Do you reload at the Range?

Skinny Shooter

Well-Known Member
Jul 25, 2002
The Grassy Knoll
Was wondering how many other folks do this?

A friend recently brought his progressive press to the Range.
We were reloading 45acp as soon as we could make empty brass. :D

It worked very well and am considering it for rifle reloading with a rockchucker.
All the down time spent waiting for the barrel to cool could be spent rolling the next loads.

The Range doesn't have electric but I do have a small (and quiet) Yamaha 1K inverter generator that shouldn't screw-up my powder dispenser and scale.
I have reloaded at the range with my Arbor press and Wilson dies and with my RCBS Partner toggle press, mounted to the bench with "C" clamps. The arbor press is much easier to use and carry around. I have a Harrells measure on a fixture which clamps it to the bench. Do not use powder scales that might be moved by wind. Either place a box over the scale, or use a small battery operated digital unit. You will need something large to carry everything you need. Don;'t forget micrometer, caliper, deburring tools, lube, primer seater, and all components.
I don't reload at the range. For me too many distractions and folks wanting to hang around with lit cigs. Now if your able to go to the range when hardly anyone is there...then maybe...not so here. Some here have ranges on their property so that would be ok.
I've got a range or two that I can go to that is usually empty (My 600 yard range is my brother-in-laws place) so I've been building up a range kit. Power isn't necessary the way that I'm going. The two big pieces of my kit are still missing.
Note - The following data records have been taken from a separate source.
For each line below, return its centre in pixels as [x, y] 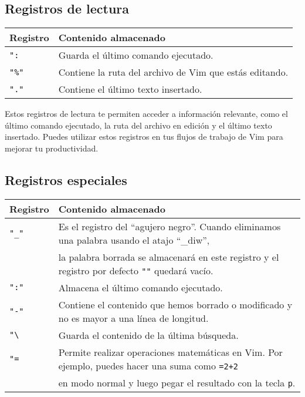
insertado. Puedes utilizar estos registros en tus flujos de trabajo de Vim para [144, 137]
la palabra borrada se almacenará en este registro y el [169, 257]
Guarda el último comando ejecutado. [136, 55]
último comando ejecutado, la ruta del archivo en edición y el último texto [138, 125]
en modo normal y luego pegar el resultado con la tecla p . [177, 382]
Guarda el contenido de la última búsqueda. [148, 335]
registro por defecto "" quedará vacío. [136, 270]
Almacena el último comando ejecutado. [140, 287]
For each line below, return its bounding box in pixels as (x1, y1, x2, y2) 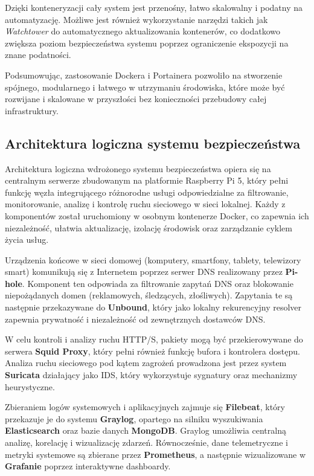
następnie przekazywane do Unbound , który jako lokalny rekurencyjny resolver (5, 301, 302, 314)
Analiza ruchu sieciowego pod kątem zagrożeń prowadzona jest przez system (5, 356, 287, 369)
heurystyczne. (5, 380, 55, 393)
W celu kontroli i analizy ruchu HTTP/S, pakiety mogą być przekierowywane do (5, 333, 303, 346)
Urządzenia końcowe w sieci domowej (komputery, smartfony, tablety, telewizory (5, 253, 301, 266)
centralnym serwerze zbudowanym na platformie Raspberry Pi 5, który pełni (5, 174, 289, 187)
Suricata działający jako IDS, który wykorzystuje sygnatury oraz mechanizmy (5, 368, 298, 381)
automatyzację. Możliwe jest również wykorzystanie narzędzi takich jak (5, 13, 268, 25)
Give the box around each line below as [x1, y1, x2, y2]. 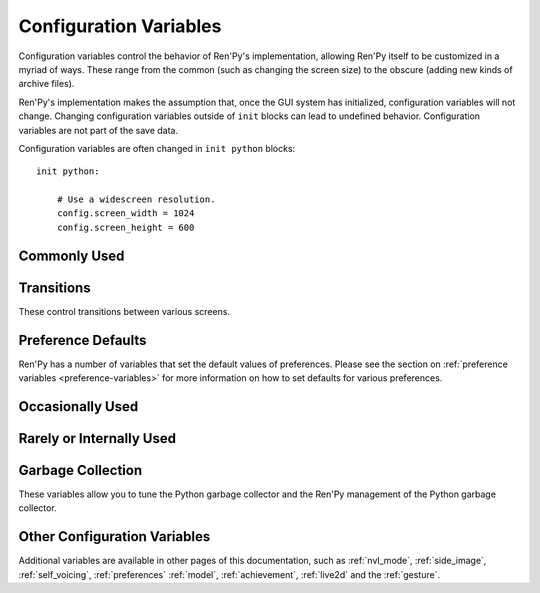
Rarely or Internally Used [18, 430, 177, 447]
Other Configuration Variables [18, 528, 211, 545]
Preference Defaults [18, 331, 147, 349]
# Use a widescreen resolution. [56, 194, 216, 205]
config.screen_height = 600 [56, 221, 195, 233]
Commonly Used [18, 247, 125, 264]
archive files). [18, 78, 75, 90]
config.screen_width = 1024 [56, 208, 195, 219]
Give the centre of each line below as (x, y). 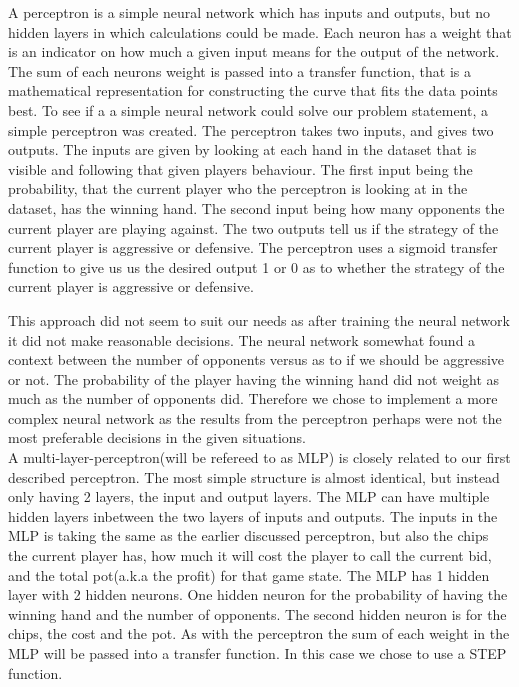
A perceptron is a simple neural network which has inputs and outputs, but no (249, 12)
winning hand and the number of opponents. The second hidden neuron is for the (257, 613)
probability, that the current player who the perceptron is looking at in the (238, 188)
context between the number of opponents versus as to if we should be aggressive (256, 359)
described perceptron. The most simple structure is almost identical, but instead (254, 476)
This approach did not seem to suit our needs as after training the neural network (259, 319)
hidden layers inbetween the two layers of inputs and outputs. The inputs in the (253, 515)
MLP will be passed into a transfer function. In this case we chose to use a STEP (257, 653)

(1) 12 x 12, 1" thick aluminum plate for a clamping base (shipped)

(2) Forster Co-Ax press so I don't have to disassemble my bench every time I want to go. (waiting on Sinclair. It's cheaper to buy Forster from Sinclair than it is Forster)
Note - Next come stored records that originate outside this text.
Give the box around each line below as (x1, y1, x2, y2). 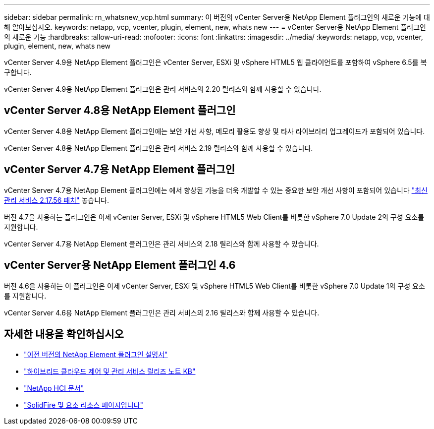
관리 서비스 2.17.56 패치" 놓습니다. (4, 195, 109, 204)
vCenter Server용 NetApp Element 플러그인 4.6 (4, 259, 236, 272)
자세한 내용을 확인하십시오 (4, 327, 124, 340)
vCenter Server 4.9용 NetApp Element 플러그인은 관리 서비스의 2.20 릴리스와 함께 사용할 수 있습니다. (4, 85, 322, 93)
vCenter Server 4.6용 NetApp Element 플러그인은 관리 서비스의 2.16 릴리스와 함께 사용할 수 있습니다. (4, 308, 320, 317)
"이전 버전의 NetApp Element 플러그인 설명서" (24, 350, 168, 359)
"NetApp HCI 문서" (24, 384, 84, 393)
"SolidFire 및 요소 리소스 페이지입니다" (24, 401, 143, 410)
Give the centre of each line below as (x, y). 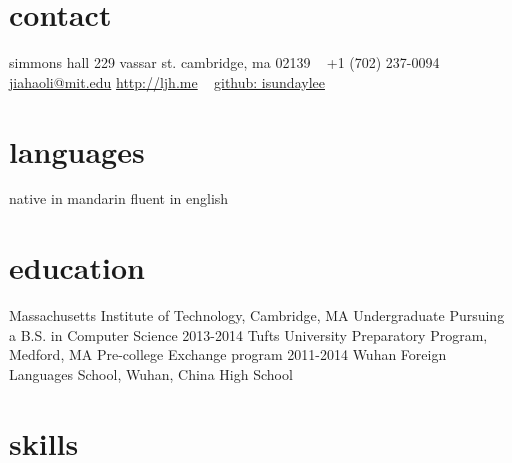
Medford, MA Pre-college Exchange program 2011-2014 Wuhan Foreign (228, 354)
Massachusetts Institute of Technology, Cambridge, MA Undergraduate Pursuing (257, 315)
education (77, 267)
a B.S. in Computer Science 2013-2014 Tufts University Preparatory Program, (248, 334)
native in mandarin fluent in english (119, 198)
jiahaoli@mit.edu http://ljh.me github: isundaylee (167, 81)
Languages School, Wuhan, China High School (151, 373)
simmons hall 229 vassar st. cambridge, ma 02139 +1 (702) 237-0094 (224, 62)
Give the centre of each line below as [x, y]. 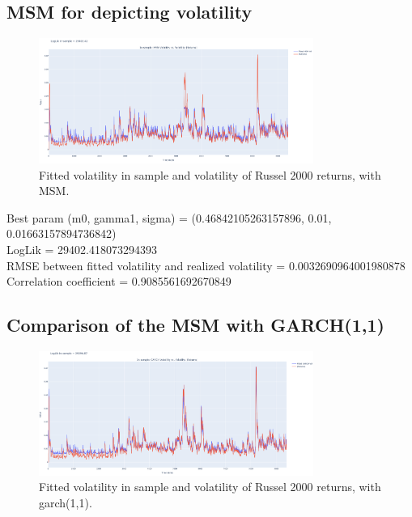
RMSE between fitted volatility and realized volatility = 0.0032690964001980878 [206, 265]
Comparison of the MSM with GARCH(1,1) [195, 325]
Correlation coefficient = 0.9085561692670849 [119, 281]
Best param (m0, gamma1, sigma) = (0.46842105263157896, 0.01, [169, 217]
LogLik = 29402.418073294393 [82, 249]
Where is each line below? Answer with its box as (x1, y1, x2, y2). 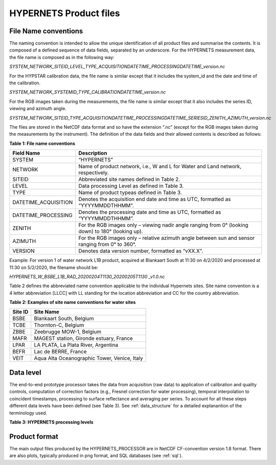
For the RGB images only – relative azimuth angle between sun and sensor (78, 235, 255, 242)
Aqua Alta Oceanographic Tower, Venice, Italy (34, 355, 143, 362)
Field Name (12, 149, 40, 157)
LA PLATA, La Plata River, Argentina (34, 341, 119, 348)
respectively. (78, 169, 109, 176)
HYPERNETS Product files (9, 8, 121, 19)
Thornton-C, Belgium (34, 322, 84, 329)
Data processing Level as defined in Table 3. (78, 182, 184, 189)
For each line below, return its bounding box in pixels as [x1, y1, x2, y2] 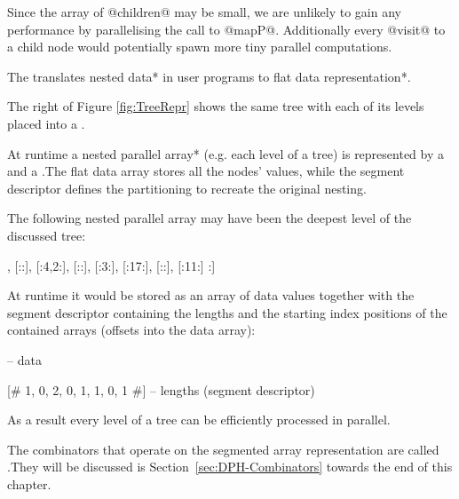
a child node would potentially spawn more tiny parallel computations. [7, 37, 392, 56]
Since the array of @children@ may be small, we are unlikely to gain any [7, 3, 401, 20]
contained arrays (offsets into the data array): [7, 321, 256, 339]
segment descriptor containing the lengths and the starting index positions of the [7, 303, 447, 321]
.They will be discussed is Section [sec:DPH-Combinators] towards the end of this [7, 457, 453, 476]
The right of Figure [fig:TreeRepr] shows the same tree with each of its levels [7, 97, 424, 115]
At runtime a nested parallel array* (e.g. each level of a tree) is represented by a [7, 144, 445, 162]
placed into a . [7, 114, 85, 132]
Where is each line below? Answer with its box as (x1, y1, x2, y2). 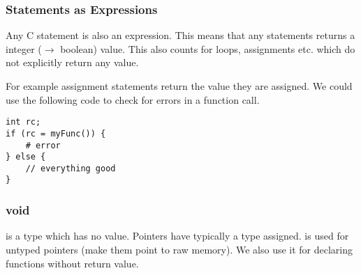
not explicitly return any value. (6, 55, 139, 70)
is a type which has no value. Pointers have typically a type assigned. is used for (6, 228, 349, 243)
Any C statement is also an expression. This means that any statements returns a (6, 28, 355, 42)
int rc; (6, 117, 41, 127)
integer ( (6, 41, 42, 56)
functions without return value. (6, 256, 139, 270)
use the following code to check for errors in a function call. (6, 92, 260, 107)
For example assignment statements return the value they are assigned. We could (6, 79, 353, 93)

The other parts that I have:

(1) Harrell powder measure
(2) RCBS beam scale

I have yet to come up with a good wind blocking idea but I think that will be easy enough to come up with.

I'm going to prep and prime my brass before I go so that all I have to concern myself with is bullets and powder. I may change that around and reload what I shoot at the range later but I think that I would rather not deal with the finer aspects of reloading at the range so I'll do that at home where it's more comfy. I'll get more shooting time that way too. If I'm at my brother-in-laws place and he or my nephew is there that'll change things because we'll be reloading cartridges that I'm not set up for
Forster press at Midwayusa is 15 dollars cheaper than Sinclair.

If you are near a Cabellas, they are running specials quite often. I got 20.00 off mine at Cabellas and they at the time price matched as well.

I got mine for just less than 200.00

Cabellas used to price match the Internet stores but now they recently changed their policy to only walk in stores local to them.

here is the link to Midway if anyone is interested.

Forster Co-Ax Single Stage Press - MidwayUSA
Mike6158, that's a good idea...never thought about doing all the prep work at you just measure powder, throw it and seat bullet at the range...correct?
Mike6158, that's a good idea...never thought about doing all the prep work at you just measure powder, throw it and seat bullet at the range...correct?

Yessir... I figured that when I'm at the range my big concerns would be seating depth and powder charge variations and how they affect groups not brass and primers.

One things for sure though... if the range is active reloading on-site can be hard because of distractions. Thankfully the places that I have to shoot are usually empty.
Maybe... but you'll see more "difference" between seating depth or powder charge than you will brass. By the time I get to the point of loading at the range I'm down to a few key elements. Powder charge and seating depth. Until I discover a new powder or new bullet or new primer that is :D Then it's back to the drawing board again.

I do a lot to make sure my brass is as good as it can be. I check run out and neck thickness. I wrinkle my nose if thickness varies more than .003 and sort so that the .001 stuff is what I load first and anything past .004 is tossed into the fouler bin. My seater die "guides" the bullet into the neck and runout has always been .001 - .003 when I check it (99.9% of the time it's .001).
Like Mike I do all the case prep at home. When I get to the range I just pop this into the hitch on the truck and bolt on the press.

The truck has a topper on it so I can usually use this without to much trouble with the wind.

Usually don't have much for company where I shoot so distractions are minimal.

Great idea with the hitch and your table looks really good...It's giving me some ideas. Thanks.
Thanks guys,

I had to come up with something anyway. We have a finished basement so I don't have a "man cave" where I can just leave things set up. I needed something I could set on top of the gun safe in the closet when not in use. So I went over to dad's place, told him what I wanted to do and this is what we came up with.

The legs are threaded into "T" nuts so I can level the whole board as needed. Shell holder is screwed down and has both size holes. Scale holder has a lip underneath the scale so you can't knock the scale over or off. Here's a pic of the bare board.

No, but I can if I want to ... bench is built to be mobile. :D


... and fits perfectly on my 20" x 60' cargo carrier on my Suburban. :)

(Pix is a year old and have accumulated more stuff since then and installed removable internal shelving/storage units).